= Digital Computer Association =

Organization established in November 1952, and disbanded in 1994

The Digital Computer Association (DCA) was established in November 1952 in Santa Monica, California. It was disbanded in 1994.

The organization held monthly 2–3 hour technical dinner meetings at local restaurants attended by early computer engineers and computer programmers. The founder was R. Blair Smith, a local IBM salesman. He had two reasons for starting the organization: to recruit the help of all 18 IBM 701 customers in combating copyright infringement, causing salaries to increase; and to provide a forum for exchanging software programs to eliminate duplication of effort.

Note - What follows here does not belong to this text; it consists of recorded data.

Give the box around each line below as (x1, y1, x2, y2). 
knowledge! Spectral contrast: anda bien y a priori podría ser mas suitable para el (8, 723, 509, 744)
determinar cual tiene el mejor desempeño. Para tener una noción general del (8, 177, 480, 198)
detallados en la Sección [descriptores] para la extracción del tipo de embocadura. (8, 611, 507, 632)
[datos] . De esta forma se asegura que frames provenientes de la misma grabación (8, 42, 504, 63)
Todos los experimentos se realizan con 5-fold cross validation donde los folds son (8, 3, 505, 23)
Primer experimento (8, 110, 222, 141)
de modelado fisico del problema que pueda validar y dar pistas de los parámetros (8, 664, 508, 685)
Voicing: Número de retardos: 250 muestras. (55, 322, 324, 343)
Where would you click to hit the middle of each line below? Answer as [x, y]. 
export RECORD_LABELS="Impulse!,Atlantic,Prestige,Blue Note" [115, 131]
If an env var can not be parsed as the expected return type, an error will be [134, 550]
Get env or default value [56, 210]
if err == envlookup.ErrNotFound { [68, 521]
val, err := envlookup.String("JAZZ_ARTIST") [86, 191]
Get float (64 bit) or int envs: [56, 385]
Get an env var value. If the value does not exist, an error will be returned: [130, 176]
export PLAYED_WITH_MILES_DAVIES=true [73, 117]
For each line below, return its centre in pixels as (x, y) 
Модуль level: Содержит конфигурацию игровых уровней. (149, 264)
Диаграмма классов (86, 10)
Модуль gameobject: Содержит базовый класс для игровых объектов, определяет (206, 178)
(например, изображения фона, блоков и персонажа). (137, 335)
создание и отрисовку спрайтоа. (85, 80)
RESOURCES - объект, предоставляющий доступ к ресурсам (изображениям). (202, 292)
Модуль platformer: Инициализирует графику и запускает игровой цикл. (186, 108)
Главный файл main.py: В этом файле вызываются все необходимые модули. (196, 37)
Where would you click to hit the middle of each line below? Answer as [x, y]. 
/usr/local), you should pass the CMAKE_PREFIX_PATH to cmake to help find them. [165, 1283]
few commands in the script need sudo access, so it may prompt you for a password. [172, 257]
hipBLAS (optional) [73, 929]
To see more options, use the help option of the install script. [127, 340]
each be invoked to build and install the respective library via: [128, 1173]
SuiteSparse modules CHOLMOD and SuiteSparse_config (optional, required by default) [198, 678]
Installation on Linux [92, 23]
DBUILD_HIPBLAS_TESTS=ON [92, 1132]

The DCA was loosely organized, met monthly, held an annual party and put out a newsletter. The group was run by a volunteer committee who selected the president (called the Fish). According to the rules of the organization, the newly elected president had to serve or move out of town.

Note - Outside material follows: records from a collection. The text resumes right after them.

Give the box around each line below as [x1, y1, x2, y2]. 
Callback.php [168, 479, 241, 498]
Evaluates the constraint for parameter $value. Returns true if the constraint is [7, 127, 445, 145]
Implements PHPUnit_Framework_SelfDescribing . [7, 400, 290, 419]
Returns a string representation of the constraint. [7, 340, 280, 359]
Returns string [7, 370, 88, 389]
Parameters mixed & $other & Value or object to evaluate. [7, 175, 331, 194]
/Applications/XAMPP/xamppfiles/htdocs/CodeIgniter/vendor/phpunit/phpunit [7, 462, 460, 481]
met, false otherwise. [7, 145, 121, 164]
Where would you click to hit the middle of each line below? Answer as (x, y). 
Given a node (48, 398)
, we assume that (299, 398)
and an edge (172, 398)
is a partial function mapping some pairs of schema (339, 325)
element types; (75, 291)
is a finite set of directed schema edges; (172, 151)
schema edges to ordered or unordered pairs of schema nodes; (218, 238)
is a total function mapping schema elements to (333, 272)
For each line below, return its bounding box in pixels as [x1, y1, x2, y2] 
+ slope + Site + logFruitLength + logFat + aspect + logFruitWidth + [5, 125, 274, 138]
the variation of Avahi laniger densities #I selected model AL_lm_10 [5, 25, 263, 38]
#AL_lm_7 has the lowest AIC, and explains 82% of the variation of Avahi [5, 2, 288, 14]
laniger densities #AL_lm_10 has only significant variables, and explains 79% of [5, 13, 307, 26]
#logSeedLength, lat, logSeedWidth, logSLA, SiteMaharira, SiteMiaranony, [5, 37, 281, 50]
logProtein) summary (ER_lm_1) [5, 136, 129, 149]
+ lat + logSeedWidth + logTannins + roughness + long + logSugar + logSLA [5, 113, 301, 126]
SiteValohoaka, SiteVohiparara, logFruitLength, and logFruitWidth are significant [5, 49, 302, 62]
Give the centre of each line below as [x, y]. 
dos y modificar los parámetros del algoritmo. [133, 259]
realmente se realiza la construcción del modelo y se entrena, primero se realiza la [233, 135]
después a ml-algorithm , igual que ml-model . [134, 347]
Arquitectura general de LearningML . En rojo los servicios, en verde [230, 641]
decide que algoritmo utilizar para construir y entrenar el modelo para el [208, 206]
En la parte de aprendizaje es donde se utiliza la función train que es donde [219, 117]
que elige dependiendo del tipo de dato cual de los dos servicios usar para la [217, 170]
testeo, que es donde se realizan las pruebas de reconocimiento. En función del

At the monthly meeting, resumes and ideas were exchanged before the meal, and after the dinner an invited speaker addressed the group. Computer programming was still a relatively new field and people came to the meetings to keep abreast of new developments, techniques and products, as well as to check out local job opportunities and to socialize.

By 1966, the DCA was becoming less important and was terminated, as national organizations, such as the Association for Computing Machinery (ACM) replaced it as the place to go for professional contacts and information. Shortly thereafter some old DCA members, missing the casual nature and camaraderie of the meetings, decided to resurrect DCA as a larger yearly event. This reincarnation was held in a hotel ballroom and dispensed with serious discussions.

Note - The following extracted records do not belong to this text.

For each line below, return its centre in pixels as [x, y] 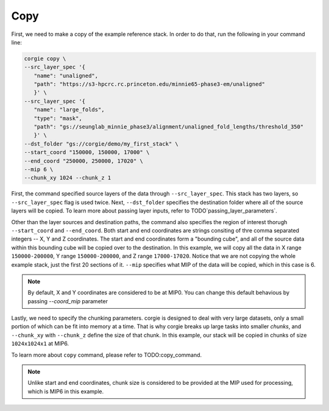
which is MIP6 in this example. [65, 391]
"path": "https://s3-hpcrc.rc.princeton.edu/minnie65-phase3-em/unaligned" [149, 84]
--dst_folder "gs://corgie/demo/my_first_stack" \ [101, 144]
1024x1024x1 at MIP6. [40, 343]
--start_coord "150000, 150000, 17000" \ [87, 153]
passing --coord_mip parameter [68, 301]
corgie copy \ [45, 58]
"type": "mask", [58, 118]
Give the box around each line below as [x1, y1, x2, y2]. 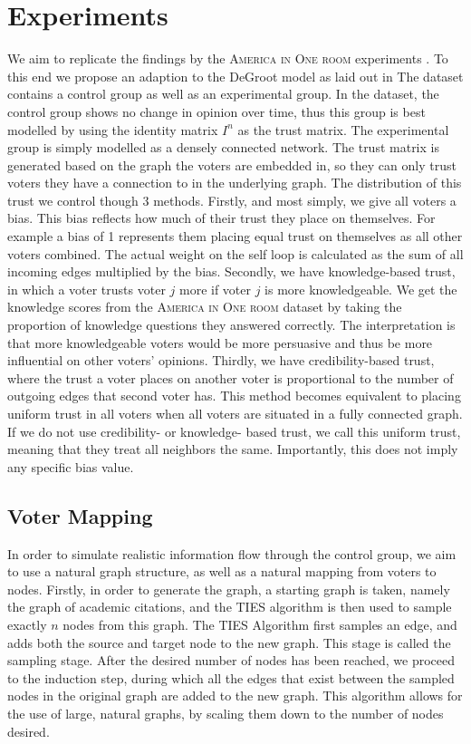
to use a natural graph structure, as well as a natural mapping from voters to [7, 562, 437, 581]
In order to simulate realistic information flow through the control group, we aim [7, 544, 457, 563]
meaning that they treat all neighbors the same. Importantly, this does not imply [7, 440, 458, 459]
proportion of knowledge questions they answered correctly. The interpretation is [7, 315, 456, 334]
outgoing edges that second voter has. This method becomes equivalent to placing [7, 386, 461, 405]
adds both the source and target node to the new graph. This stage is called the [7, 633, 451, 652]
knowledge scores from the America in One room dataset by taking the [7, 297, 402, 316]
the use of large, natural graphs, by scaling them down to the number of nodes [7, 703, 444, 722]
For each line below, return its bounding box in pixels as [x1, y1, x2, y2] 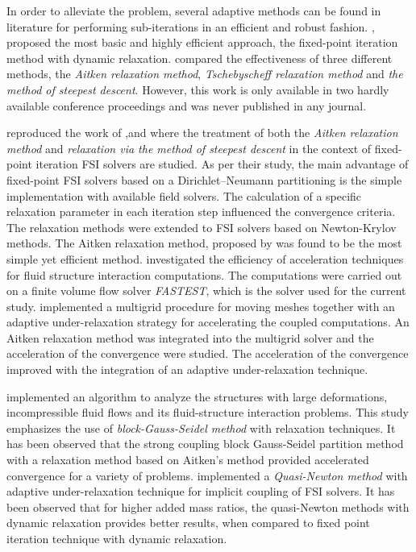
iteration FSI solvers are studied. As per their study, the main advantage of [35, 156, 409, 172]
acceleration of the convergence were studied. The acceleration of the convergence [6, 345, 409, 362]
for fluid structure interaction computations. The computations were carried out [6, 266, 402, 283]
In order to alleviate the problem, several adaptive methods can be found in [6, 2, 381, 19]
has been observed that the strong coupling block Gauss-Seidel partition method [6, 435, 404, 452]
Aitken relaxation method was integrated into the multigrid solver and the [6, 329, 374, 346]
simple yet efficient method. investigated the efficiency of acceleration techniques [6, 250, 404, 267]
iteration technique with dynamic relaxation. [6, 530, 227, 546]
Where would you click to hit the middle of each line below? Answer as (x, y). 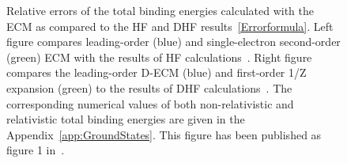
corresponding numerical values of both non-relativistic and (150, 103)
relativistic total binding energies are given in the (126, 119)
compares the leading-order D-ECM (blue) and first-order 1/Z (157, 72)
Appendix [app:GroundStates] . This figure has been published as (164, 134)
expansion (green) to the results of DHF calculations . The (149, 87)
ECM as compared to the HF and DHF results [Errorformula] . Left (170, 26)
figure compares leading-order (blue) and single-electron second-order (173, 42)
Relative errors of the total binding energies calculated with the (160, 10)
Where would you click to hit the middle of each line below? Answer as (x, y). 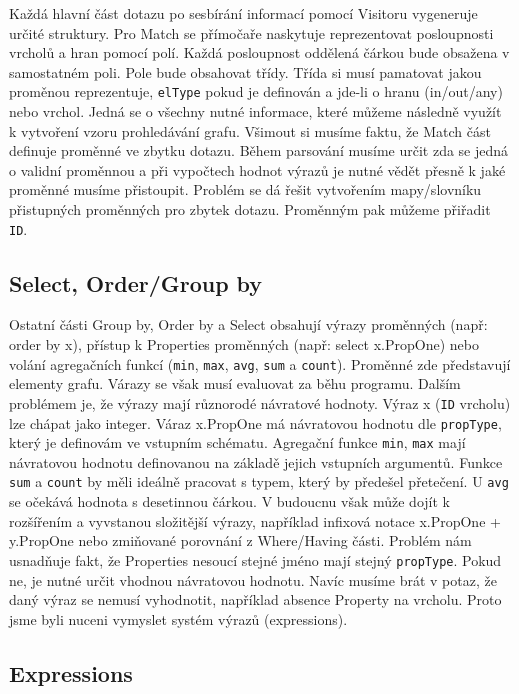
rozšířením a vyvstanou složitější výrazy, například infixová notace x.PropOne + (255, 520)
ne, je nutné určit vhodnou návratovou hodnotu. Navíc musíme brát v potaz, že (253, 579)
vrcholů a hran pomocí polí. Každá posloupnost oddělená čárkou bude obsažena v (259, 52)
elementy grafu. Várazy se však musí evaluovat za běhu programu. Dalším (235, 383)
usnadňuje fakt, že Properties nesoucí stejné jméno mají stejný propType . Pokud (255, 559)
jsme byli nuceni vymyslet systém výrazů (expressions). (178, 618)
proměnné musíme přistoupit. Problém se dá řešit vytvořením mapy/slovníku (245, 189)
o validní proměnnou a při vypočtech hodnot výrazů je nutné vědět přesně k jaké (257, 169)
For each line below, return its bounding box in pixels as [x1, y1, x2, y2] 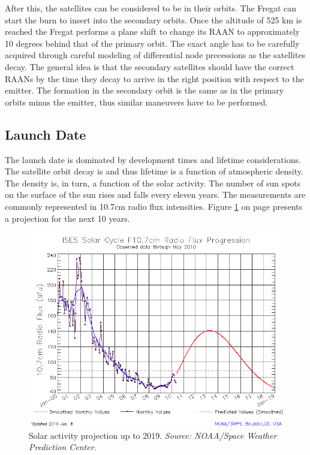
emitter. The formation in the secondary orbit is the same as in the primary [5, 84, 284, 97]
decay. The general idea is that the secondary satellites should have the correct [5, 60, 294, 73]
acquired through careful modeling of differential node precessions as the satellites [5, 49, 306, 61]
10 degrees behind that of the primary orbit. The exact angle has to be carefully [5, 37, 300, 49]
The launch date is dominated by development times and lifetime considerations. [5, 153, 301, 165]
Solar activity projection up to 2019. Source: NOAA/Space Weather [29, 429, 277, 441]
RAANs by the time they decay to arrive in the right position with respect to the [5, 72, 304, 85]
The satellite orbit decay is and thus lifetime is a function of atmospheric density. [5, 165, 303, 177]
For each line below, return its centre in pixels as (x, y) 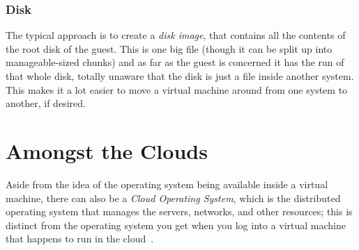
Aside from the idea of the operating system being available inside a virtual (167, 184)
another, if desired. (46, 103)
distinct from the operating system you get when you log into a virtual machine (176, 225)
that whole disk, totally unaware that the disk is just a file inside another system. (180, 76)
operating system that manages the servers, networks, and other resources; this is (179, 211)
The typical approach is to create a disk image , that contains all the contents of (176, 35)
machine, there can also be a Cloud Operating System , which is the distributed (173, 198)
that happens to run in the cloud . (80, 239)
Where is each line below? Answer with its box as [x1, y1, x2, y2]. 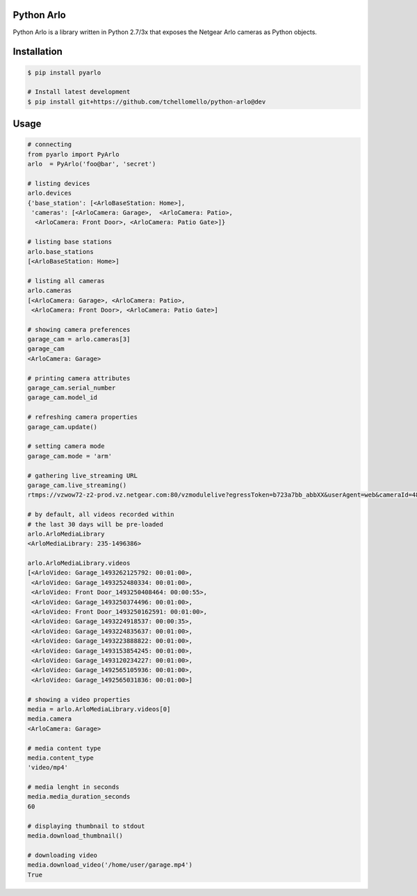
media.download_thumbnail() [27, 832, 123, 840]
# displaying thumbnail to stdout [27, 822, 145, 830]
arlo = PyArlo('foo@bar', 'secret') [27, 160, 156, 168]
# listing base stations [27, 238, 113, 246]
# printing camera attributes [27, 374, 131, 382]
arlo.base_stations [27, 248, 94, 255]
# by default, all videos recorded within [27, 511, 174, 518]
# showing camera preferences [27, 326, 131, 333]
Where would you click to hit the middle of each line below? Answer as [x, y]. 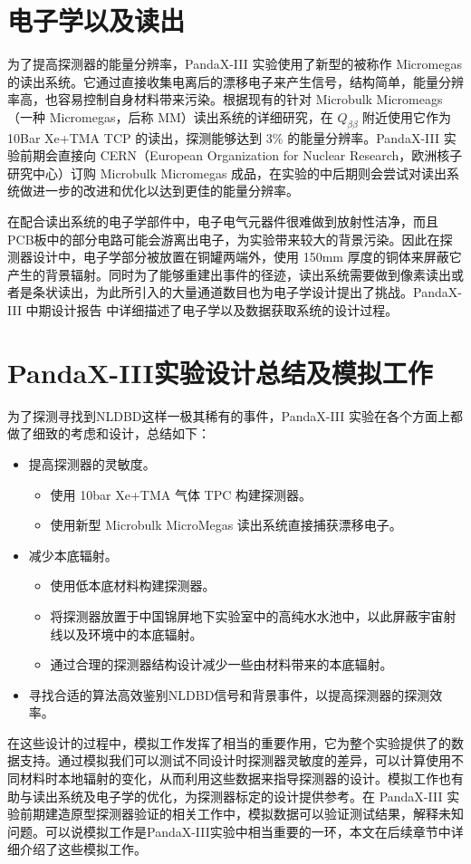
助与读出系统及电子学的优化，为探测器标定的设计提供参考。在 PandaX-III [225, 796]
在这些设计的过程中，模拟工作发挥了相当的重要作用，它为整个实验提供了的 [229, 742]
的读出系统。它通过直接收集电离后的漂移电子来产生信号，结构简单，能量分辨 [235, 81]
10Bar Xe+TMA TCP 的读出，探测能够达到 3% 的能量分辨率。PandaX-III [223, 137]
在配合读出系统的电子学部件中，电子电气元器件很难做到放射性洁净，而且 [223, 221]
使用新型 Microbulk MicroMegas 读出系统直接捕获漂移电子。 [226, 525]
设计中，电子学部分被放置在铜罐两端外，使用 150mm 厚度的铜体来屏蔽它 [247, 257]
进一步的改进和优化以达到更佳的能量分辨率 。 [165, 191]

The annual meetings started with a cocktail hour followed by a dinner with wine. When the dessert dishes were cleared and the wait staff had left the room, short skits were presented, starting with the "Welcome to the Virgins", which brought first-time attendees up to the podium to be adorned with the customary paper toilet seat cover. This was all punctuated by corks tossed toward the podium and from table to table. People saved their wine corks all year to cut into non-lethal sizes and throw at each other. It was quite unprofessional.

In 1972, a contest was held to create a DCA logo. The winner submitted a graphic of a magnetic tape reel with a martini glass in the center. Overlaid were the concentric letters D, C, A, and around the top circumference of the reel was the phrase "Since 1952" and around the bottom "FASTER THAN A SPEEDING CORK".

The DCA continued in this fashion through 1993. In 1994, it was disbanded. This was influenced by the occurrence of the 1994 Northridge earthquake and the subsequent confusion and movement of several people away from the Los Angeles area.